Data extracted from a collection:

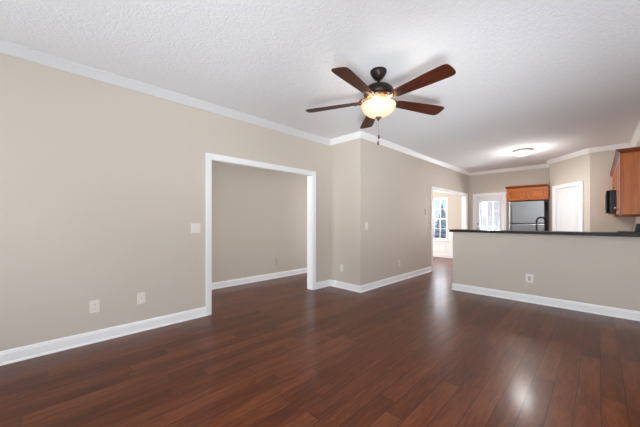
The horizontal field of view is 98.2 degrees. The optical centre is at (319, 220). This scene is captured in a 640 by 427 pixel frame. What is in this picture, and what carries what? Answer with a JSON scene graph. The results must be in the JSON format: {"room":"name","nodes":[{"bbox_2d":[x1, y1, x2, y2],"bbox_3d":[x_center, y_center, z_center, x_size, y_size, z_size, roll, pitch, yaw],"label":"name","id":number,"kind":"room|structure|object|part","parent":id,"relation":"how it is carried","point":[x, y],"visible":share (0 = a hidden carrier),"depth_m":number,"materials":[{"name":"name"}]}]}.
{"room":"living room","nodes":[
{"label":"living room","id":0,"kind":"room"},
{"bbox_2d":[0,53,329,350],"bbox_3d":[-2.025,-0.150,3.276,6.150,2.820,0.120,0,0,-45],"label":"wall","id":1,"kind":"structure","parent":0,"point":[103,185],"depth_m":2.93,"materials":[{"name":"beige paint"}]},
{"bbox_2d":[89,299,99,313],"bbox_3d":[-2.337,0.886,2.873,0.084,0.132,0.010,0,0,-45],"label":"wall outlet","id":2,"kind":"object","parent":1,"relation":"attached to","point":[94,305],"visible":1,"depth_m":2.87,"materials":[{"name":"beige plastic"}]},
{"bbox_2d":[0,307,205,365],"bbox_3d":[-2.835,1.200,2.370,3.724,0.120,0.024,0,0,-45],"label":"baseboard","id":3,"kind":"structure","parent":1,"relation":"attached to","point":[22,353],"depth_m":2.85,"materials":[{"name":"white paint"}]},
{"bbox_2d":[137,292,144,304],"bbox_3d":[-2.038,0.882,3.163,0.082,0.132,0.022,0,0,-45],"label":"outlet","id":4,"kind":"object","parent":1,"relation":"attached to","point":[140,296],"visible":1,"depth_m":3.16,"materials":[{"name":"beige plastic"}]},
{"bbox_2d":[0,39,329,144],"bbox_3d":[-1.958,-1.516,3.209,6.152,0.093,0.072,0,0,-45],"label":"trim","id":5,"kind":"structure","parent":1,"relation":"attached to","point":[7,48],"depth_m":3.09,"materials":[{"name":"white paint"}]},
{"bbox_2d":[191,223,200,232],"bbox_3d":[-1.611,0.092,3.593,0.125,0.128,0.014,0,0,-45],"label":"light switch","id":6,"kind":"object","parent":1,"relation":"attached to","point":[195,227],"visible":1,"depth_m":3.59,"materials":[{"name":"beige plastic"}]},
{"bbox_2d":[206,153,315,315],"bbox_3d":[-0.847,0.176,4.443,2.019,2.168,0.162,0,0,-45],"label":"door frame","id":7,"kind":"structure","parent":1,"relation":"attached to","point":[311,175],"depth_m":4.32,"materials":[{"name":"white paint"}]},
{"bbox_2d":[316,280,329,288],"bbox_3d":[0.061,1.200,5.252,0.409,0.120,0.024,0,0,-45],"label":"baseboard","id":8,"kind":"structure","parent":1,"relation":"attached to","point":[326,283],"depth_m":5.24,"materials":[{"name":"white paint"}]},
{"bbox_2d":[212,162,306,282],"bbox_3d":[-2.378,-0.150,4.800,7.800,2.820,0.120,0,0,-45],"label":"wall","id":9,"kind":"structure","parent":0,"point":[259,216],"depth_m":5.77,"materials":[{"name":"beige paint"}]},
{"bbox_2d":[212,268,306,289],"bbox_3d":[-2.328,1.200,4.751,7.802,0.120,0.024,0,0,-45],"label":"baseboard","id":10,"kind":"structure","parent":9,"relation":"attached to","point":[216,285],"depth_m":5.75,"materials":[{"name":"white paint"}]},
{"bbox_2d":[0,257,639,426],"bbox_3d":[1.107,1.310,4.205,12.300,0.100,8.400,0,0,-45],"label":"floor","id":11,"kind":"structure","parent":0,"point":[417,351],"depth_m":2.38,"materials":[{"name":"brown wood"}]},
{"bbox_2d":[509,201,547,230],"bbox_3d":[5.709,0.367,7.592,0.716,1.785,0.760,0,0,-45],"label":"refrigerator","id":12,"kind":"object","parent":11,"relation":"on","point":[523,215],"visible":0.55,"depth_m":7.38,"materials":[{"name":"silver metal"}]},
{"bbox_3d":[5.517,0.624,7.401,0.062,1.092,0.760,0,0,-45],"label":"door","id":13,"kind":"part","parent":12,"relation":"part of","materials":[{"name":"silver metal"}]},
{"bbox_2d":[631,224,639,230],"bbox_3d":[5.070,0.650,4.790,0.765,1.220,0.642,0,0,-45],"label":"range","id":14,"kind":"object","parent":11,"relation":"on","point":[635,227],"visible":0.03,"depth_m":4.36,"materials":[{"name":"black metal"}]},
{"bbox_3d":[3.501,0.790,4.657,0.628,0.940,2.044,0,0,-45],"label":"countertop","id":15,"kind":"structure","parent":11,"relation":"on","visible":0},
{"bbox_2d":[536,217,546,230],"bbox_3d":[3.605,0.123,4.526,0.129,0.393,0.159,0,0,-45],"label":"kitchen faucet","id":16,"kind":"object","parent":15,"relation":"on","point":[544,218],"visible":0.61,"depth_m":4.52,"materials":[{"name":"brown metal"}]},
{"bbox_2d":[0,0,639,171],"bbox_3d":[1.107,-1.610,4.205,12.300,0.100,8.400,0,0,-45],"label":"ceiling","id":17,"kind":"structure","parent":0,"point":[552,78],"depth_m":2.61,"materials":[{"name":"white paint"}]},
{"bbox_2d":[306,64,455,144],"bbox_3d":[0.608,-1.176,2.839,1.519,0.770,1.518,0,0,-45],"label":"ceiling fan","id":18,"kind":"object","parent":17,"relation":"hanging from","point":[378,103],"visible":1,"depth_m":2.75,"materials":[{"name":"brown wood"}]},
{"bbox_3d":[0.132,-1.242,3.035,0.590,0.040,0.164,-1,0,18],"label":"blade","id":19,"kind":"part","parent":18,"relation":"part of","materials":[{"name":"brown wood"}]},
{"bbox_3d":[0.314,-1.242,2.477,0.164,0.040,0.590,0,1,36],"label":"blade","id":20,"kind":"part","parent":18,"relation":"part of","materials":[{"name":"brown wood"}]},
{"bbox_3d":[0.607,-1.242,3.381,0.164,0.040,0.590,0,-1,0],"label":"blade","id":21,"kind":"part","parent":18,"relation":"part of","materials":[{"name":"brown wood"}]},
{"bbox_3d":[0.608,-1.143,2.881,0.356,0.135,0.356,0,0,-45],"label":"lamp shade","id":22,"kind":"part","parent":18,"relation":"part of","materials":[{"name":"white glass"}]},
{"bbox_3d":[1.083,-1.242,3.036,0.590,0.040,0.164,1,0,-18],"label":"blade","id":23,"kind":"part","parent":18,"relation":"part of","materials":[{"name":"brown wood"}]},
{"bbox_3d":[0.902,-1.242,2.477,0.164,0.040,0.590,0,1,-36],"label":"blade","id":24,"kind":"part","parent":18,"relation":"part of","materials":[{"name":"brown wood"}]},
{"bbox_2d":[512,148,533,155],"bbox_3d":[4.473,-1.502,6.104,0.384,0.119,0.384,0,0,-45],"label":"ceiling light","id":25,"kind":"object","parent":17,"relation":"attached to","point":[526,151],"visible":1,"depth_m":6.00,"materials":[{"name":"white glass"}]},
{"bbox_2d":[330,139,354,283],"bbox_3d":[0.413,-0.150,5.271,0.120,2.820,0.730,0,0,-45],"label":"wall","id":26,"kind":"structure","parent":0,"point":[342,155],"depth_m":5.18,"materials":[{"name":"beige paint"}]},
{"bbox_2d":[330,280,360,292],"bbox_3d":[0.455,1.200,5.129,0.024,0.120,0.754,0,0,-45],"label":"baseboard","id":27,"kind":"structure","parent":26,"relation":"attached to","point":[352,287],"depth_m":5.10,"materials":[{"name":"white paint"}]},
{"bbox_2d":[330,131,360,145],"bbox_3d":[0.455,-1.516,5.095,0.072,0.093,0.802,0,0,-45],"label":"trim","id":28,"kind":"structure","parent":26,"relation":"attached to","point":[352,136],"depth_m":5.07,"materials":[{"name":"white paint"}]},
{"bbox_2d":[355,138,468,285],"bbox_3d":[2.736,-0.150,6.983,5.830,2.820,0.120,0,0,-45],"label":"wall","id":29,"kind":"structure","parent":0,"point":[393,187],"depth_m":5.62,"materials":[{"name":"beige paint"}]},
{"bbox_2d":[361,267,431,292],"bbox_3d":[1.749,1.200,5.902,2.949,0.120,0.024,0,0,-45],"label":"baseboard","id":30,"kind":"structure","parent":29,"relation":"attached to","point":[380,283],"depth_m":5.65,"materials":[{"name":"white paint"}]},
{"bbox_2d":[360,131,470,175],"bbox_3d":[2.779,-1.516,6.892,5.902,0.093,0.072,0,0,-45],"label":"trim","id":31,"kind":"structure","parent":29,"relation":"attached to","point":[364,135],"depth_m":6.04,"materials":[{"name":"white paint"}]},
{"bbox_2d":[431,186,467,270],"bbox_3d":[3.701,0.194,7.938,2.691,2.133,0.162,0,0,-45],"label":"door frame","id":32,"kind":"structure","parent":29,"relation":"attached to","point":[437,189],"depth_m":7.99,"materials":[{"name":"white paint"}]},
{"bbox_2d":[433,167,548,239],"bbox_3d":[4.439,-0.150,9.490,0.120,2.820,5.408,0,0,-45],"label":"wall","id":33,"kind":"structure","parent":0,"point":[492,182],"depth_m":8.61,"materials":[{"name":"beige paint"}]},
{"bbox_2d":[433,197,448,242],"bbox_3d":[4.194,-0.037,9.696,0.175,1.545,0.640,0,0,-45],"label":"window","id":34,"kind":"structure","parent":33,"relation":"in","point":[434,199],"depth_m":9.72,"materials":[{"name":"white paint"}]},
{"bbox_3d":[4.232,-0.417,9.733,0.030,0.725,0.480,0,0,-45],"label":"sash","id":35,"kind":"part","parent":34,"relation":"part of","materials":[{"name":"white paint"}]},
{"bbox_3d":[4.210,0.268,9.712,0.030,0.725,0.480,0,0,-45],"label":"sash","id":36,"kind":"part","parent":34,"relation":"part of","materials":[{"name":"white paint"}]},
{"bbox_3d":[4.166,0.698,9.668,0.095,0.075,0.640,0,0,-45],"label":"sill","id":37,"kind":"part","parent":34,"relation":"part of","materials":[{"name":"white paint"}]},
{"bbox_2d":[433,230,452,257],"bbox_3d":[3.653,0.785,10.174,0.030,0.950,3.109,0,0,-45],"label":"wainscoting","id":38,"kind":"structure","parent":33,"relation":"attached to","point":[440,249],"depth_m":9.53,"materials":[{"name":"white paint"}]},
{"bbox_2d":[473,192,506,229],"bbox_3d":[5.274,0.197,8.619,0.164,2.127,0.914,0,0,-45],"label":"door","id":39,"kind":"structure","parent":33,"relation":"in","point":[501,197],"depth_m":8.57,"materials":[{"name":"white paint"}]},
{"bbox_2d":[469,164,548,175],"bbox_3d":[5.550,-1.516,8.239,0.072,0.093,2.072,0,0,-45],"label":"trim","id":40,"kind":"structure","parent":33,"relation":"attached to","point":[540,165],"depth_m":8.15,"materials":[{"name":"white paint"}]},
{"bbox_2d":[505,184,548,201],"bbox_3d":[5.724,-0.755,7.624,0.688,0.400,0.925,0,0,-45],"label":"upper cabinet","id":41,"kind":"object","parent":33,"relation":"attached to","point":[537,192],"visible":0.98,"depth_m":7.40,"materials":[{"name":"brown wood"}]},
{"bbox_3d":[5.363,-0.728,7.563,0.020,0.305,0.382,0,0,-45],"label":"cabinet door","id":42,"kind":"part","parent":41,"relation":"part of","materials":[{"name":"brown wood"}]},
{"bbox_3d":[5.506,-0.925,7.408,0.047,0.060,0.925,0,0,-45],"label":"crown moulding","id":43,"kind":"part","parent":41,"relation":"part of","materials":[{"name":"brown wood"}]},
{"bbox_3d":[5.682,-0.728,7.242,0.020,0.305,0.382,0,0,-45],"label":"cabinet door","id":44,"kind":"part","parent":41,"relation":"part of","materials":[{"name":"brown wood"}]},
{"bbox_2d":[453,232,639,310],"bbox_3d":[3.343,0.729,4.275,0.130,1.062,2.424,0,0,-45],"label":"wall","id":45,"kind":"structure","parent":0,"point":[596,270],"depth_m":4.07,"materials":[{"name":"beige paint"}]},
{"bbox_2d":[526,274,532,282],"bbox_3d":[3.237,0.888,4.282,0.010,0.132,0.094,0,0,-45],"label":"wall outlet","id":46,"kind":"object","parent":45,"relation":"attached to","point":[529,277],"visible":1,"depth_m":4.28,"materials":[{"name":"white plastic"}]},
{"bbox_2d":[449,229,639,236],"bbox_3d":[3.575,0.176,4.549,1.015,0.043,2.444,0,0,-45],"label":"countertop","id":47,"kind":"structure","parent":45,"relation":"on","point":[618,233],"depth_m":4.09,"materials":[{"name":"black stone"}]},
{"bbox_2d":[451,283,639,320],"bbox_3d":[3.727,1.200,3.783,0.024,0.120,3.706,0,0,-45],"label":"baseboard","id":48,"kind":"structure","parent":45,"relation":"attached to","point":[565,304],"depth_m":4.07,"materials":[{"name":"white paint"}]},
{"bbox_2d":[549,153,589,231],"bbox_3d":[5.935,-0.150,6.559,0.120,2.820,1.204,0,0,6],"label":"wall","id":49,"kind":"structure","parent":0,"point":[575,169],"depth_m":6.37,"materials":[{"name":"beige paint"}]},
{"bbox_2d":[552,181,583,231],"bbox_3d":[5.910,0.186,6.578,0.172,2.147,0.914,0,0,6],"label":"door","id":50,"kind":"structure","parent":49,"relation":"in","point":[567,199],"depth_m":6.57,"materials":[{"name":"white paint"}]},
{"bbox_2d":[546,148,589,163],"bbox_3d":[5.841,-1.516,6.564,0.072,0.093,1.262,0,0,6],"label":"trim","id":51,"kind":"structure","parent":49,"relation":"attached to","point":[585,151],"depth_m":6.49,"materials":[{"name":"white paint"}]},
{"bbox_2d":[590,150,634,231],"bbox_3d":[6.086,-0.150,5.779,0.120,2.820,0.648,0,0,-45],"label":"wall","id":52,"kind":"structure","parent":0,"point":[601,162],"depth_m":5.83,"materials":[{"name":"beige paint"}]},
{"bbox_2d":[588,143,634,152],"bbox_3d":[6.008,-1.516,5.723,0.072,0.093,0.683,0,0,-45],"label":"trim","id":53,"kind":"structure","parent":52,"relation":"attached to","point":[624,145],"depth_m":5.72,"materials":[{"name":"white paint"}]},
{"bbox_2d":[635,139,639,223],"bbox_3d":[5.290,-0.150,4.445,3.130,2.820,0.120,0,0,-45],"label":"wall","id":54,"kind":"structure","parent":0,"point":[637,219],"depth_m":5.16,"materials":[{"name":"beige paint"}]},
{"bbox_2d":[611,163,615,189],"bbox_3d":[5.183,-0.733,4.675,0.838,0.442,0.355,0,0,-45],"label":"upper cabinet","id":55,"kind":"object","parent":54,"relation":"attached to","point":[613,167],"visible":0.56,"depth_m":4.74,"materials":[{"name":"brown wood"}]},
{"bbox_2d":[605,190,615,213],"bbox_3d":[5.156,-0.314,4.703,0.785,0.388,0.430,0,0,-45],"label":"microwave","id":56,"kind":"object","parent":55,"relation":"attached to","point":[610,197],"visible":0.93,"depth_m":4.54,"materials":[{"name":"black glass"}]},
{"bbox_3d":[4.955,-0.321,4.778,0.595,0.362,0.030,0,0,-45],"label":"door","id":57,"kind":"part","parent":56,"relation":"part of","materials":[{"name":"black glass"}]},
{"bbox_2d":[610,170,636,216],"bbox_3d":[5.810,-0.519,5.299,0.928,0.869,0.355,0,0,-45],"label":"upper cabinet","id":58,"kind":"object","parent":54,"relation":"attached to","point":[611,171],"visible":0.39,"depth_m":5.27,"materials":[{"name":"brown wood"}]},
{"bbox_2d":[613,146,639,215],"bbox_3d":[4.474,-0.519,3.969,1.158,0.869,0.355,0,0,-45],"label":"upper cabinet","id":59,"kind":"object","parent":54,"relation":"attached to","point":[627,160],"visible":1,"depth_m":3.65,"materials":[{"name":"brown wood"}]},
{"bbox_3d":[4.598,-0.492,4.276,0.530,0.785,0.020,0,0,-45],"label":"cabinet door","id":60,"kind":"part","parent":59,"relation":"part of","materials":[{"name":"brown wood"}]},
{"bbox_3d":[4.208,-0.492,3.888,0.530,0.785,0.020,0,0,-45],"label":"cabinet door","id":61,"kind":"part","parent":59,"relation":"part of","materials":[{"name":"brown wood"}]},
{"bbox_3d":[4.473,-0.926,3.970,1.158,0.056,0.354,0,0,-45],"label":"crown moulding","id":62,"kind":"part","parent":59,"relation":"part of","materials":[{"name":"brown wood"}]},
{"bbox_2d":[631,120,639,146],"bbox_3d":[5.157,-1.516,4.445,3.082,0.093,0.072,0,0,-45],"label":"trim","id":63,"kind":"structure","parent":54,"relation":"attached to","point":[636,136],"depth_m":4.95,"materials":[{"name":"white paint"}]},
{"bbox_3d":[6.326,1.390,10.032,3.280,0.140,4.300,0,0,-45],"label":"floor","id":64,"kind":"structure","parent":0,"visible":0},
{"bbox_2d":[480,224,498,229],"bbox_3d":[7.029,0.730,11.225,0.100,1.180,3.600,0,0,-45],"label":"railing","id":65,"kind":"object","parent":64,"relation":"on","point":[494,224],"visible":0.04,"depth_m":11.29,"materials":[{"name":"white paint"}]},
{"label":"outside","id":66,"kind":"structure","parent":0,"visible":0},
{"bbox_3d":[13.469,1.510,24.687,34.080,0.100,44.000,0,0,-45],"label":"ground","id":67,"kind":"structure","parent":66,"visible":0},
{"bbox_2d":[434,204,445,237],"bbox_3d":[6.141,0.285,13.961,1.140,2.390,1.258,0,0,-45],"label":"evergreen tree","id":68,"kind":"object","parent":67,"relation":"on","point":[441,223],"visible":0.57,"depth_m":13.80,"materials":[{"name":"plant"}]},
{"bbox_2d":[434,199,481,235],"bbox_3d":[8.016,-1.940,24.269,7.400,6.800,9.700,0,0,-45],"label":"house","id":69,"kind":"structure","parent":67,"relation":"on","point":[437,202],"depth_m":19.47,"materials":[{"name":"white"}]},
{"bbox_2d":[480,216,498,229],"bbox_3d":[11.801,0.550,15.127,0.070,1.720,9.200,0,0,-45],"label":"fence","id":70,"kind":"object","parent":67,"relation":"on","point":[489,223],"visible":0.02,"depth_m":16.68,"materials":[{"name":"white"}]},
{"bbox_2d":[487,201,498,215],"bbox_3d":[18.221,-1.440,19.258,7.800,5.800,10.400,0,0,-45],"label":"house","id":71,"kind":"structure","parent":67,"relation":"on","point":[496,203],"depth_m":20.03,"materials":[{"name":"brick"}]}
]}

▶ _WORK TASK_
State how many lines above contain the string "silver", with no other words.

▶ _RESPONSE TO THE EXERCISE_
2